Pontífice concluiu viagem a Bangladesh e voltou para Roma

O Estado de S.Paulo

02 Dezembro 2017 | 08h34

DACA - O papa Francisco afirmou neste sábado, 2, durante um encontro com religiosos na Igreja do Santo Rosário, em Daca, no seu último dia de visita a Bangladesh, que promover intrigas e falar mal dos outros dentro das comunidades religiosas é como "fazer terrorismo".
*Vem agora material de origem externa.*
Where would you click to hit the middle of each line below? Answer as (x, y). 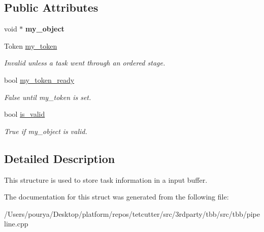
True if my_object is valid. (46, 131)
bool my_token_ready (39, 79)
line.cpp (16, 224)
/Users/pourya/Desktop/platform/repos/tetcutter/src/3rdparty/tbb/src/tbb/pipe (132, 213)
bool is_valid (25, 114)
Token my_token (31, 45)
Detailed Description (60, 158)
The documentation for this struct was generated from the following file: (117, 197)
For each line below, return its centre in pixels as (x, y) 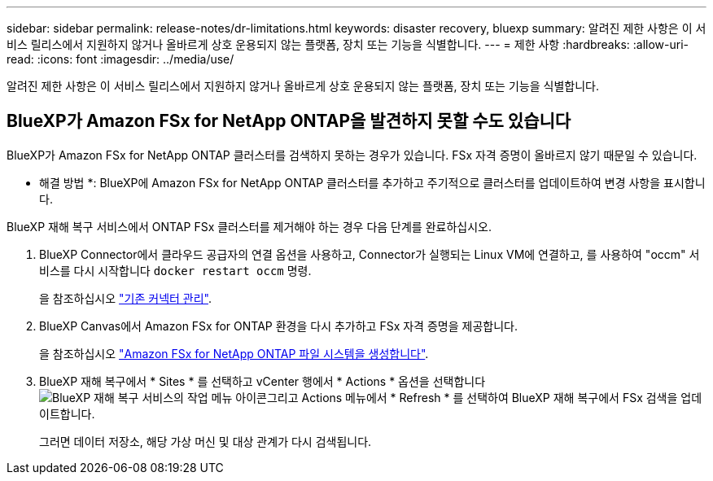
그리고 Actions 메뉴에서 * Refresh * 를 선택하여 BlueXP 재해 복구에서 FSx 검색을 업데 (484, 397)
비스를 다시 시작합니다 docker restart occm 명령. (175, 270)
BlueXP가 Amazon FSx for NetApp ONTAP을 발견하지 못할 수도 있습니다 (289, 121)
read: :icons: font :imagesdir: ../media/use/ (120, 59)
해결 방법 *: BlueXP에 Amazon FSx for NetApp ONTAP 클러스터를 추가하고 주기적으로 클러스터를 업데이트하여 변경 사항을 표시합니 (372, 182)
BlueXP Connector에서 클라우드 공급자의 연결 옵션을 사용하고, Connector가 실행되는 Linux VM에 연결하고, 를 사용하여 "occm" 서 (370, 254)
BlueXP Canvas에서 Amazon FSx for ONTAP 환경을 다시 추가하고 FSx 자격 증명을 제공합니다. (278, 326)
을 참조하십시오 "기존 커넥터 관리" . (126, 298)
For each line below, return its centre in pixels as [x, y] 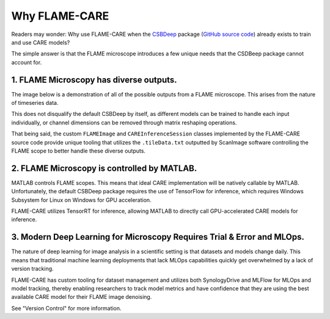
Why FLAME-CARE [60, 16]
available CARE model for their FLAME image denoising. [82, 297]
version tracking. [33, 269]
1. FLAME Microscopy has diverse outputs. [94, 80]
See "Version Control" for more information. [66, 308]
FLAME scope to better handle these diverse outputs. [79, 151]
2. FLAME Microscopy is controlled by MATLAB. [104, 168]
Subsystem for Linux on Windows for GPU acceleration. [82, 200]
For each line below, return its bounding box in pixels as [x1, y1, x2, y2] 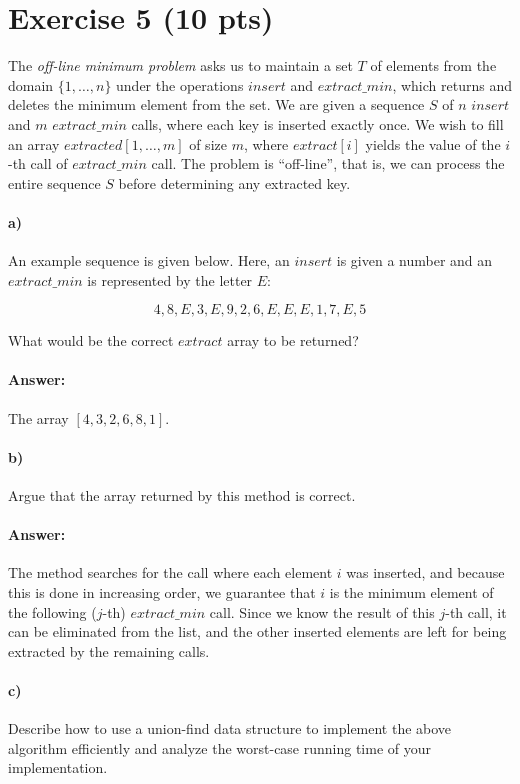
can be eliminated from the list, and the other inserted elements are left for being [8, 621, 507, 642]
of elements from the [370, 55, 497, 76]
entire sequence [8, 172, 101, 193]
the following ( [8, 601, 97, 622]
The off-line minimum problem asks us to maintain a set [8, 55, 353, 76]
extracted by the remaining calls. [8, 640, 210, 661]
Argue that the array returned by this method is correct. [8, 485, 356, 506]
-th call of [8, 153, 68, 174]
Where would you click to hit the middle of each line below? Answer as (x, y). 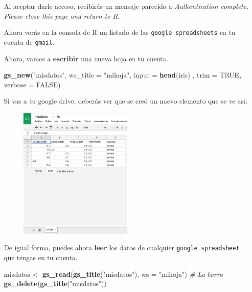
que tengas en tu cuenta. (41, 257)
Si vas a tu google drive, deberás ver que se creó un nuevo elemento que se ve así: (126, 101)
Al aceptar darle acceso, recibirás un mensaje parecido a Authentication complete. (126, 6)
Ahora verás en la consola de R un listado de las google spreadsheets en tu (120, 32)
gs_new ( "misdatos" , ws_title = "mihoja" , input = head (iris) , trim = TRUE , (123, 75)
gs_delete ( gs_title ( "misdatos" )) (55, 283)
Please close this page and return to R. (62, 15)
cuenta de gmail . (29, 41)
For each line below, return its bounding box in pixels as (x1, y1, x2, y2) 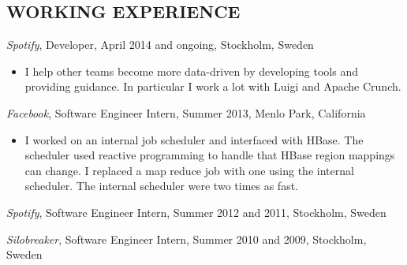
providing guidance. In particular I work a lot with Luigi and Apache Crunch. (24, 78, 401, 95)
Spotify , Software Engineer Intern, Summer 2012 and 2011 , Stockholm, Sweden (6, 203, 386, 220)
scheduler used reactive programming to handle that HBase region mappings (24, 147, 395, 163)
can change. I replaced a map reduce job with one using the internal (24, 162, 354, 178)
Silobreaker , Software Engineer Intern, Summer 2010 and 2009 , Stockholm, (6, 230, 367, 247)
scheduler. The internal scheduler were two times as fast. (24, 177, 299, 194)
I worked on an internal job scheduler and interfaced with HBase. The (24, 131, 364, 147)
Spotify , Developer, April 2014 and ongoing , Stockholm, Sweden (6, 36, 314, 53)
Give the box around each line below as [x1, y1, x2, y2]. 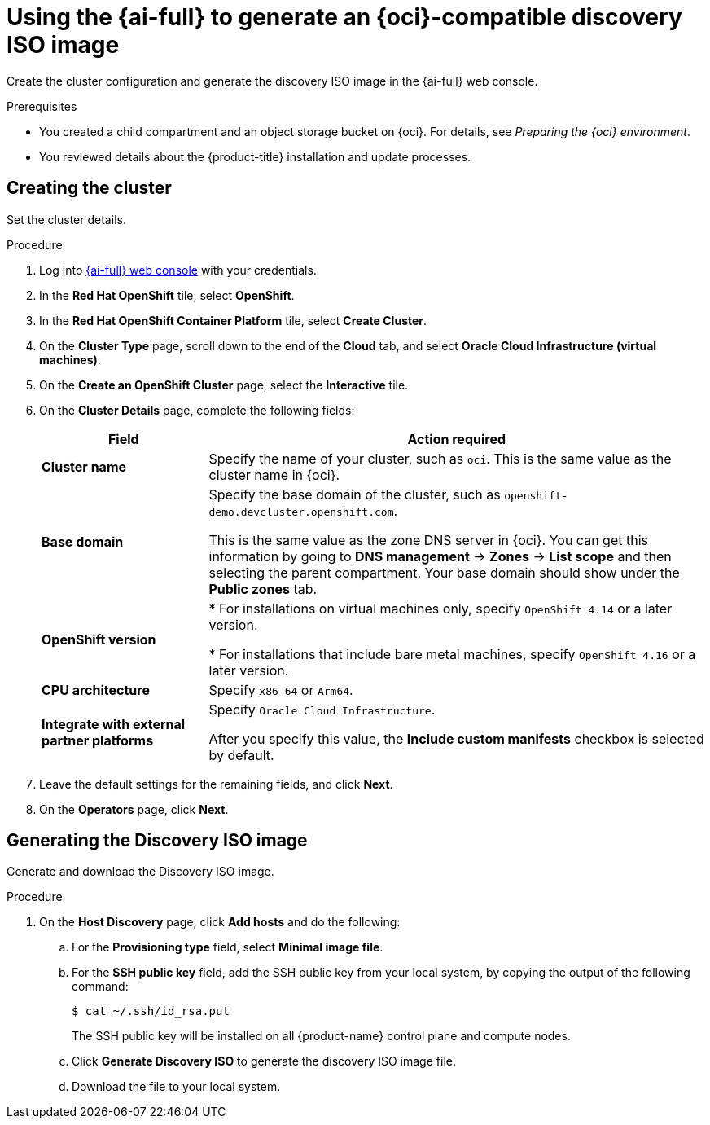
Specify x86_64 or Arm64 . [208, 681, 353, 698]
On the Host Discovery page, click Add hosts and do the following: [39, 915, 401, 929]
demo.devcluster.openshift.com [208, 505, 394, 518]
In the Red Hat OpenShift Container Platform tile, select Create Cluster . [39, 313, 427, 327]
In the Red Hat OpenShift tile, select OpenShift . [39, 288, 295, 302]
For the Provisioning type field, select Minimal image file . [72, 940, 383, 955]
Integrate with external [42, 715, 186, 732]
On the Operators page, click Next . [39, 802, 229, 816]
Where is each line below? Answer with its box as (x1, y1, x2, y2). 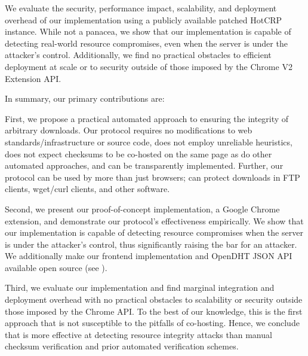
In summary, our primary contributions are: (5, 92, 165, 105)
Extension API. (5, 72, 61, 84)
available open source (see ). (5, 261, 107, 273)
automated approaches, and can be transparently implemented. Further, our (5, 159, 284, 172)
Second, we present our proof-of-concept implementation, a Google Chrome (5, 202, 280, 215)
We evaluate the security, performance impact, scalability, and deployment (5, 2, 277, 14)
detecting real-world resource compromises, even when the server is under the (5, 36, 288, 49)
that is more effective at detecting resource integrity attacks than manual (5, 328, 272, 340)
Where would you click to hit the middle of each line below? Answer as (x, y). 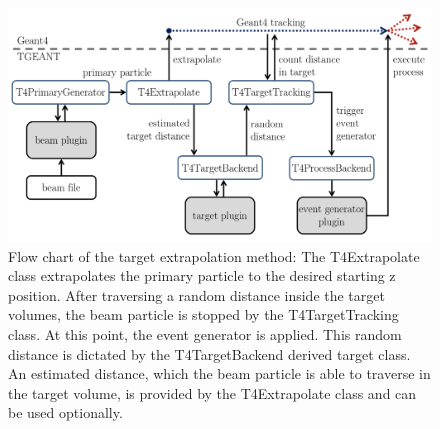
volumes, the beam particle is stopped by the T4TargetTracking (203, 314)
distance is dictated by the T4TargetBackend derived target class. (209, 353)
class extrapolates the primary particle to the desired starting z (202, 275)
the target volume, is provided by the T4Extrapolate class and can (212, 392)
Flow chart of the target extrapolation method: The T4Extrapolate (214, 255)
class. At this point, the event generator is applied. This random (205, 333)
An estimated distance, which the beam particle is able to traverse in (219, 373)
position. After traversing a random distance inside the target (196, 294)
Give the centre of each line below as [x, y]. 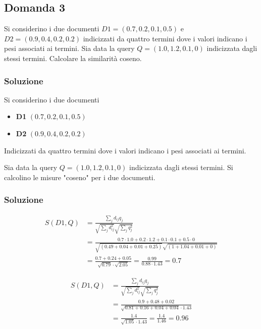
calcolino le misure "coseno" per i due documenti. [80, 177]
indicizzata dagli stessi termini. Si [181, 167]
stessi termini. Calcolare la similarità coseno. [73, 58]
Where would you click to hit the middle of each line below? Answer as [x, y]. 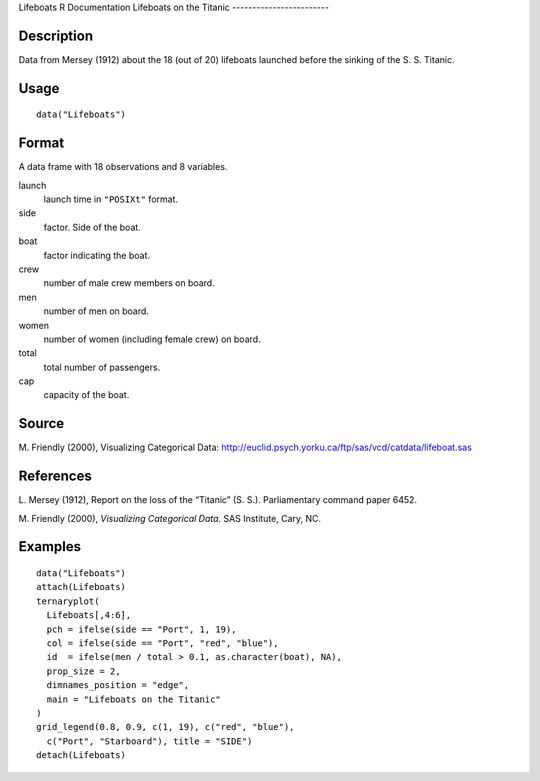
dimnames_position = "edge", [118, 685]
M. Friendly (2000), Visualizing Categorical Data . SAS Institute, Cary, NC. [170, 518]
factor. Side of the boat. [92, 227]
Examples [50, 546]
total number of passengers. [102, 367]
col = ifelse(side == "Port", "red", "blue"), [162, 643]
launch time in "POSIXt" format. [111, 199]
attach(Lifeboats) [81, 587]
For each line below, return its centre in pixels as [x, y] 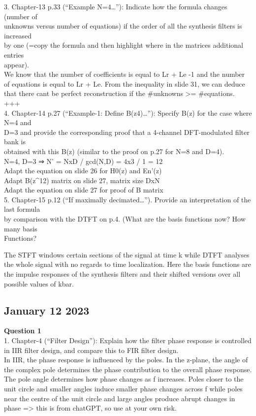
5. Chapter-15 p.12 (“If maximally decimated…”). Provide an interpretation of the [128, 199]
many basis [21, 228]
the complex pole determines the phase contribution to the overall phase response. [128, 369]
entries [14, 54]
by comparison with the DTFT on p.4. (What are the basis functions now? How [125, 219]
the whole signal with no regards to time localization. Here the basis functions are [128, 264]
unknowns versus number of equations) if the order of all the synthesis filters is [123, 26]
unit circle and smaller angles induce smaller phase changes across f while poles [123, 388]
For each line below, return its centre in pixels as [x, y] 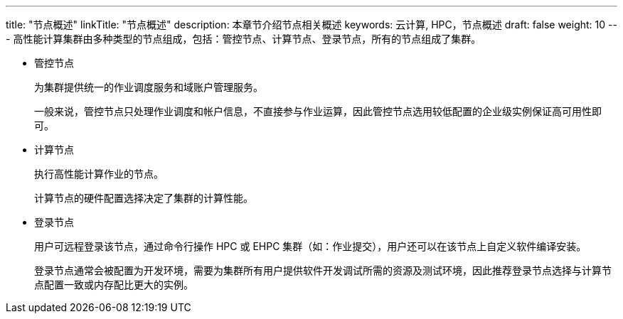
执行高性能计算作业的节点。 [99, 174]
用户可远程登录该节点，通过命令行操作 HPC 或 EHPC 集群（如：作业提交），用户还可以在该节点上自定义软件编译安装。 [310, 246]
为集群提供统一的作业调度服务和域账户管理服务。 [149, 87]
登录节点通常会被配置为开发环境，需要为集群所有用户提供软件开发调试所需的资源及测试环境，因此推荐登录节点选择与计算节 [323, 270]
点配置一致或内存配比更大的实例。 [114, 285]
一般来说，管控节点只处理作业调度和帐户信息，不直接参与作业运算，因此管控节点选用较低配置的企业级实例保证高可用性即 [318, 111]
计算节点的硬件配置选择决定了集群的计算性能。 [144, 198]
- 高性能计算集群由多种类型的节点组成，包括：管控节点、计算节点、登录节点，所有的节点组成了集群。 [244, 39]
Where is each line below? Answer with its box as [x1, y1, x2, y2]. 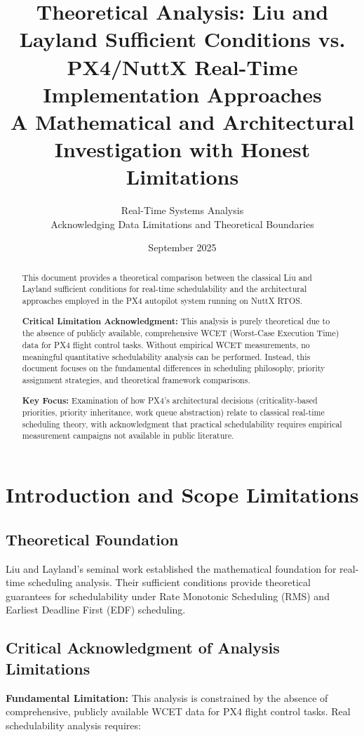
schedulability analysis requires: [6, 717, 141, 732]
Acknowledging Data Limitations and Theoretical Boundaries [50, 216, 314, 231]
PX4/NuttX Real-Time [67, 52, 298, 81]
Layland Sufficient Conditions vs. [19, 25, 346, 53]
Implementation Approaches [43, 79, 322, 108]
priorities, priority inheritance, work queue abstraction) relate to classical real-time [22, 406, 325, 418]
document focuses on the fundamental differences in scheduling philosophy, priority [22, 362, 325, 374]
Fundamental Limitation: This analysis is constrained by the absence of [6, 690, 328, 705]

"Preparei oito páginas, mas, para não aborrecê-los, vou fazer o discurso dizendo o que me ocorrer (na cabeça)", começou o papa, provocando riscos das centenas de sacerdotes, freiras, seminaristas e noviços que se reuniram para a passagem do pontífice.

O papa Francisco retornou, neste sábado, a Roma após concluir a viagem que começou na segunda-feira, 27, em Mianmar e terminou hoje em Bangladesh, uma visita que foi marcada pela crise dos refugiados da minoria muçulmana dos rohingyas.

O avião da companhia aérea bengalesa Biman que leva o pontífice decolou às 17h10 locais (9h10 em Brasília) do Aeroporto Internacional de Daca, capital de Bangladesh. Francisco deve chegar a Roma às 23h locais (20h em Brasília).

A visita de Francisco a Bangladesh, que começou na quinta-feira, 29, foi dominada pela crise dos refugiados rohingyas. Cerca de 620 mil membros desta minoria fugiram de Mianmar para o país vizinho desde agosto, após uma explosão de violência contra a comunidade.

Francisco repetiu, neste sábado, em Bangladesh o conceito que já expressou em alguns outros discursos: o do perigo das divisões dentro das comunidades católicas.

No discurso improvisado, o papa falou primeiro que os sacerdotes são brotos da semente que Deus plantou e pediu para que elas sejam cuidadas, para observarem como elas crescem e como é possível distinguir as boas das más plantas.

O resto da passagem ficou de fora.